Tuesday, January 7, 2014

OLYMPIC CLASH OF THE ASIAN ICE QUEENS


              When the ladies figure skating competition takes the ice at the Sochi Winter Olympics on February 20, viewers around the world will be treated to one of the most stirring and spectacular sporting summits in decades.

                Although accomplished lady skaters from the U.S., Russia, Italy, and others will also be competing, all eyes will focus on the latest dramatic clash between the two world-renowned Ice Queens of East Asia -- Yuna Kim of the Republic of Korea and Mao Asada of Japan.

                Both ladies are 23 years old, and both are precisely 5-feet 4-inches tall.  They are not only the undisputed top lady figure skaters in the world, but both are super celebrities in their respective  countries, with commercial endorsements and pop stature that easily rival that of the top pro sports superstars in the United States. 

                They are especially the idols of teen and pre-teen girls in their countries, and both are lady-like and likeable young women who serve as admirable role models.  Both have won an extensive list of  international championships and both are possessed of astonishing and unusual athletic skill and grace, not to mention the winsome charm and beauty that makes them natural queens of the ice.

                Miss Kim is indeed widely known as Queen Yuna in South Korea, and with good reason.  Her national stature is such that she has served as a host Ambassador for Visit Korea and was a key member of the ROK delegation that successfully persuaded the International Olympic Committee to award the 2018 Winter Olympics to Pyeongchang, ROK.  Her celebrity and ladylike appeal make her a natural international ambassador of goodwill (not to mention commerce and tourism) for South Korea.

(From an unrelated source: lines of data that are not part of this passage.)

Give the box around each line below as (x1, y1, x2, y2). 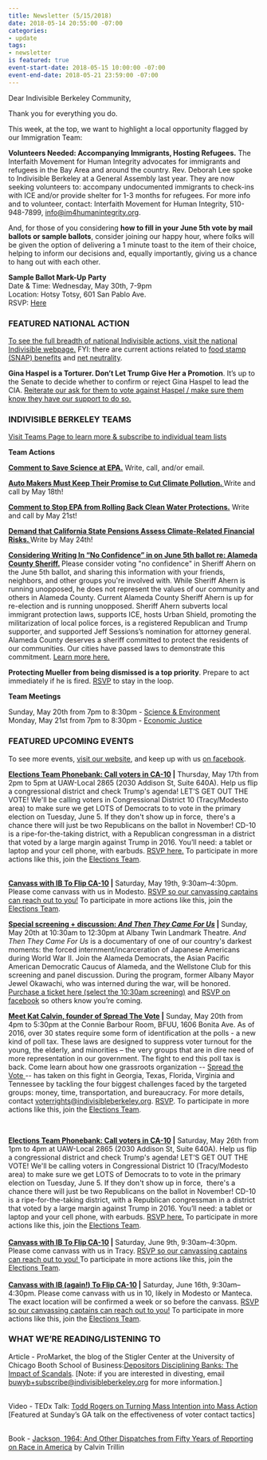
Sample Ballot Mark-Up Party (8, 273, 107, 282)
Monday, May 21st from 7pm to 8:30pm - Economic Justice (8, 716, 202, 726)
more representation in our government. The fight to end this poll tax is (8, 1053, 241, 1063)
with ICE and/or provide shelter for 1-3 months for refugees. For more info (8, 190, 251, 200)
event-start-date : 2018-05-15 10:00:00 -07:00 (8, 64, 166, 72)
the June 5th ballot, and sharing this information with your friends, (8, 567, 226, 577)
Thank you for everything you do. (8, 109, 118, 118)
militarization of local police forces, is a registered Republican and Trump (8, 619, 249, 628)
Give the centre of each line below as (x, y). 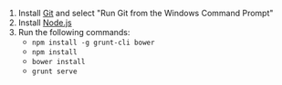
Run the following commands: (74, 32)
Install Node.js (45, 23)
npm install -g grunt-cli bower (93, 42)
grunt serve (54, 71)
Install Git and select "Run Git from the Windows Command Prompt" (146, 13)

                Notwithstanding Mao Asada's astonishing jumping and athletic skills, Miss Kim is almost universally acknowledged as the world's greatest ladies figure skater – perhaps even the greatest ever – and she will be the strong favorite when the ladies take the ice at the spectacular Iceberg Skating Palace in Sochi.  She won the gold medal at the 2010 Winter Olympics in Vancouver with the astonishing total score of 228 points, far ahead of Miss Asada's second place.  She has also won two World Championships, in 2009 and 2013.

                                                   
                                         Yuna Kim performs her layback Ina Bauer
                                    
                 While Miss Asada is renowned for her spectacular – but risky -- triple axels, Miss Kim's dominance is based upon a broad variety of flawless and graceful jumps, spins, and maneuvers that she performs with almost inhuman poise and consistency.  Her jumps are performed at a high speed that earns extra points, and she executes a variety of triple-triple combinations that are usually unmatched by the competition.  Her repertoire also includes the gorgeous lay-back Ina Bauer that was the trademark maneuver of 2006 Olympic champion Shizuka Arakawa, although not even Miss Kim can match the extreme contortions of Miss Arakawa's gasp-inducing lay-backs.  The end result of all this is that Miss Kim has achieved total scores above 220 that her competitors thus far have been unable to approach, although Miss Asada has scored as high as 207.

                Some doubts about Miss Kim's readiness for the Olympics were raised last September, when she suffered an injury to her right foot.  The injury resulted in her withdrawal from the 2013-14 Grand Prix series, which was dominated primarily by Miss Asada in Kim's absence.

                Ominously for her competition, however, Miss Kim's stellar performance at the recent Korean National championships left little doubt that she has fully recovered and returned to superstar form.  She easily defeated a field of improving ROK competitors with a reported score of 227.86 points, according to the Korean Times.  See koreantimesus.com/?p=5083.  Although that rather startlingly high reported score may well have been inflated by a panel of friendly ROK judges, it nonetheless sends an alarming signal that Miss Kim is in prime form for the Olympic showdown.

                Notwithstanding Miss Kim's status as a formidable favorite in Sochi, it would be foolhardy to dismiss the gold medal prospects of Mao Asada in light of her unearthly raw talent and superlative accomplishments during her eight years in the international skating arena.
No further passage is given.